## Description of the task
Find the line with "Persoonlijk contact voor hulp & advies" in the data below. Repeat it and every line after it up to the end, exactly, but drop the pictures.

## Records for the task
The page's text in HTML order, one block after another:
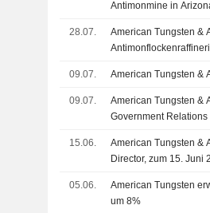
Antimonmine in
28.07.
American Tungsten &
09.07. American Tungsten &
09.07.
American Tungsten &
Government
15.06.
American Tungsten &
Director, zum 15. Juni
05.06.
American Tungsten
um 8%
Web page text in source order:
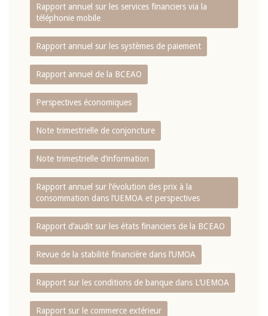
Rapport annuel sur les services financiers via la
téléphonie mobile
Rapport annuel sur les systèmes de paiement
Rapport annuel de la BCEAO
Perspectives économiques
Note trimestrielle de conjoncture
Note trimestrielle d‘information
Rapport annuel sur l‘évolution des prix à la
consommation dans l‘UEMOA et perspectives
Rapport d‘audit sur les états financiers de la BCEAO
Revue de la stabilité financière dans l‘UMOA
Rapport sur les conditions de banque dans L‘UEMOA
Rapport sur le commerce extérieur
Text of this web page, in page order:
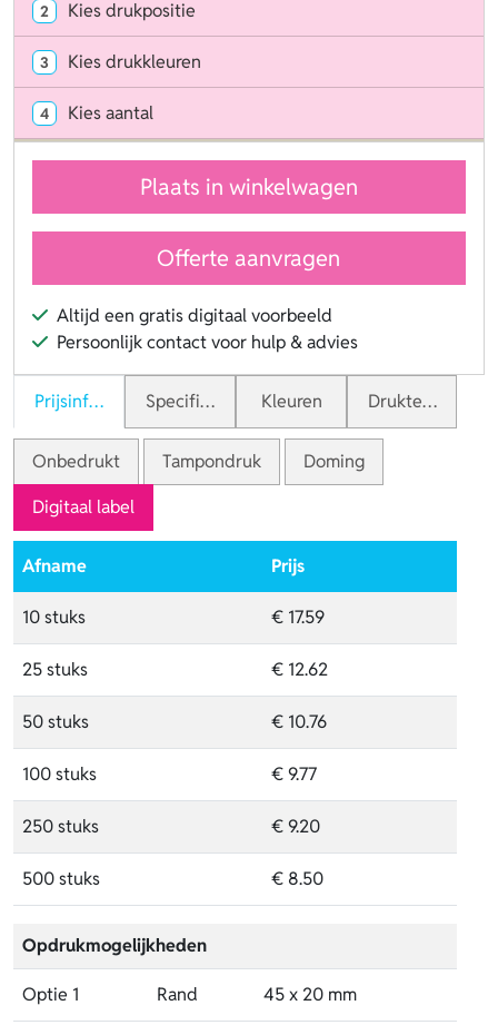
2 Kies drukpositie
3 Kies drukkleuren
4 Kies aantal
Plaats in winkelwagen
Offerte aanvragen
Altijd een gratis digitaal voorbeeld
Persoonlijk contact voor hulp & advies
PrijsinformatieSpecificaties Kleuren Druktechnieken
Onbedrukt Tampondruk
Doming
Digitaal label
Afname Prijs
10 stuks € 17.59
25 stuks € 12.62
50 stuks € 10.76
100 stuks € 9.77
250 stuks € 9.20
500 stuks € 8.50
Opdrukmogelijkheden
Optie 1 Rand 45 x 20 mm
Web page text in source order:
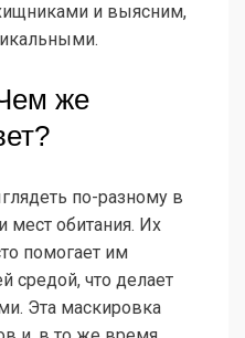
и выясним,
же
по-разному в
мест обитания. Их
помогает им
средой, что делает
Эта маскировка

## Exercise solution
Persoonlijk contact voor hulp & advies
PrijsinformatieSpecificaties Kleuren Druktechnieken
Onbedrukt Tampondruk
Doming
Digitaal label
Afname Prijs
10 stuks € 17.59
25 stuks € 12.62
50 stuks € 10.76
100 stuks € 9.77
250 stuks € 9.20
500 stuks € 8.50
Opdrukmogelijkheden
Optie 1 Rand 45 x 20 mm
Web page text in source order:
и выясним,
же
по-разному в
мест обитания. Их
помогает им
средой, что делает
Эта маскировка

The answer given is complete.